TASK GOAL: From the first line to the last, set down the material exactly and drop every picture.

MATERIAL FOR THE TASK:
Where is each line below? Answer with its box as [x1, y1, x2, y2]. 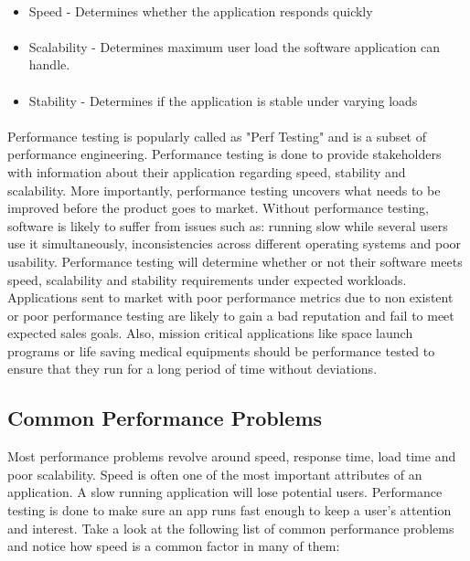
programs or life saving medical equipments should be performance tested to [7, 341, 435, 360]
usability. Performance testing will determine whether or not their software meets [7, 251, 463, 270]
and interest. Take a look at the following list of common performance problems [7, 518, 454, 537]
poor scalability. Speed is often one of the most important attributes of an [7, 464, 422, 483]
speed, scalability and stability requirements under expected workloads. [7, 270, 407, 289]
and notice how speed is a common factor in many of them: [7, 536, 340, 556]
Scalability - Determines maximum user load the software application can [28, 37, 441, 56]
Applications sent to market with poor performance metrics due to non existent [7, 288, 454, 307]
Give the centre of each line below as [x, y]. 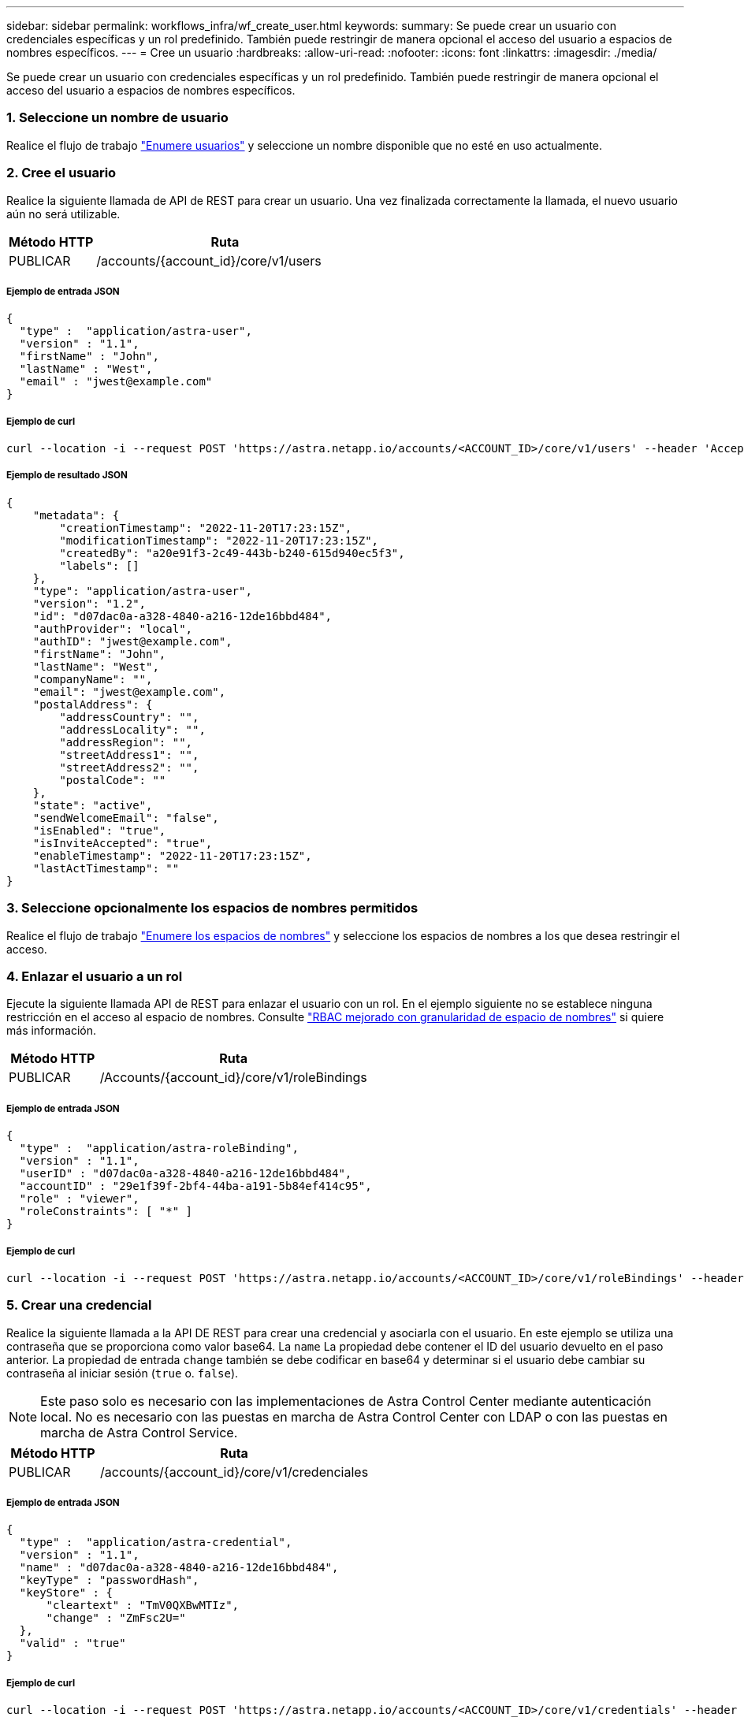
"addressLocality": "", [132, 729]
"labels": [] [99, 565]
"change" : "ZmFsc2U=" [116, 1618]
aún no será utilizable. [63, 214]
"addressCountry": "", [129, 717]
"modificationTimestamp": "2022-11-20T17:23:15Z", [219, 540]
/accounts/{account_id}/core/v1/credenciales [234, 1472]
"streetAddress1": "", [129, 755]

REPLY:
Where is each line below? Answer with its box as [x1, y1, x2, y2]. 
programs or life saving medical equipments should be performance tested to [7, 341, 435, 360]
usability. Performance testing will determine whether or not their software meets [7, 251, 463, 270]
and interest. Take a look at the following list of common performance problems [7, 518, 454, 537]
poor scalability. Speed is often one of the most important attributes of an [7, 464, 422, 483]
speed, scalability and stability requirements under expected workloads. [7, 270, 407, 289]
and notice how speed is a common factor in many of them: [7, 536, 340, 556]
Scalability - Determines maximum user load the software application can [28, 37, 441, 56]
Applications sent to market with poor performance metrics due to non existent [7, 288, 454, 307]
Give the centre of each line below as [x, y]. 
"addressLocality": "", [132, 729]
"labels": [] [99, 565]
"change" : "ZmFsc2U=" [116, 1618]
aún no será utilizable. [63, 214]
"addressCountry": "", [129, 717]
"modificationTimestamp": "2022-11-20T17:23:15Z", [219, 540]
/accounts/{account_id}/core/v1/credenciales [234, 1472]
"streetAddress1": "", [129, 755]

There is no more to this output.